WORK REQUEST: Once the pictures are set aside, transcribe the remaining data exactly.

Items from a dataset:

=-=-=-=-=

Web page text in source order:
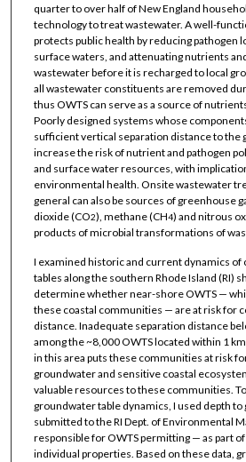
quarter to over half of New England
technology to treat wastewater. A well-
protects public health by reducing pathogen
surface waters, and attenuating nutrients
wastewater before it is recharged to local
all wastewater constituents are removed
thus OWTS can serve as a source of
Poorly designed systems whose
sufficient vertical separation distance to the
increase the risk of nutrient and pathogen
and surface water resources, with
environmental health. Onsite wastewater
general can also be sources of greenhouse
dioxide (CO2), methane (CH4) and nitrous
products of microbial transformations of
I examined historic and current dynamics of
tables along the southern Rhode Island (RI)
determine whether near-shore OWTS —
these coastal communities — are at risk for
distance. Inadequate separation distance
among the ~8,000 OWTS located within 1
in this area puts these communities at risk
groundwater and sensitive coastal
valuable resources to these communities.
groundwater table dynamics, I used depth
submitted to the RI Dept. of Environmental
responsible for OWTS permitting — as part
individual properties. Based on these data,
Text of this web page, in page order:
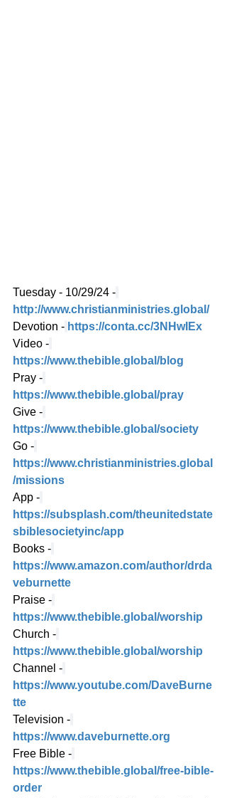
Tuesday - 10/29/24 -
http://www.christianministries.global/
Devotion - https://conta.cc/3NHwIEx
Video -
https://www.thebible.global/blog
Pray -
https://www.thebible.global/pray
Give -
https://www.thebible.global/society
Go -
https://www.christianministries.global
/missions
App -
https://subsplash.com/theunitedstate
sbiblesocietyinc/app
Books -
https://www.amazon.com/author/drda
veburnette
Praise -
https://www.thebible.global/worship
Church -
https://www.thebible.global/worship
Channel -
https://www.youtube.com/DaveBurne
tte
Television -
https://www.daveburnette.org
Free Bible -
https://www.thebible.global/free-bible-
order

=-=-=-=-=

OUTPUT FOR THIS EXERCISE:
Web page text in source order:
quarter to over half of New England
technology to treat wastewater. A well-
protects public health by reducing pathogen
surface waters, and attenuating nutrients
wastewater before it is recharged to local
all wastewater constituents are removed
thus OWTS can serve as a source of
Poorly designed systems whose
sufficient vertical separation distance to the
increase the risk of nutrient and pathogen
and surface water resources, with
environmental health. Onsite wastewater
general can also be sources of greenhouse
dioxide (CO2), methane (CH4) and nitrous
products of microbial transformations of
I examined historic and current dynamics of
tables along the southern Rhode Island (RI)
determine whether near-shore OWTS —
these coastal communities — are at risk for
distance. Inadequate separation distance
among the ~8,000 OWTS located within 1
in this area puts these communities at risk
groundwater and sensitive coastal
valuable resources to these communities.
groundwater table dynamics, I used depth
submitted to the RI Dept. of Environmental
responsible for OWTS permitting — as part
individual properties. Based on these data,
Text of this web page, in page order:
Tuesday - 10/29/24 -
http://www.christianministries.global/
Devotion - https://conta.cc/3NHwIEx
Video -
https://www.thebible.global/blog
Pray -
https://www.thebible.global/pray
Give -
https://www.thebible.global/society
Go -
https://www.christianministries.global
/missions
App -
https://subsplash.com/theunitedstate
sbiblesocietyinc/app
Books -
https://www.amazon.com/author/drda
veburnette
Praise -
https://www.thebible.global/worship
Church -
https://www.thebible.global/worship
Channel -
https://www.youtube.com/DaveBurne
tte
Television -
https://www.daveburnette.org
Free Bible -
https://www.thebible.global/free-bible-
order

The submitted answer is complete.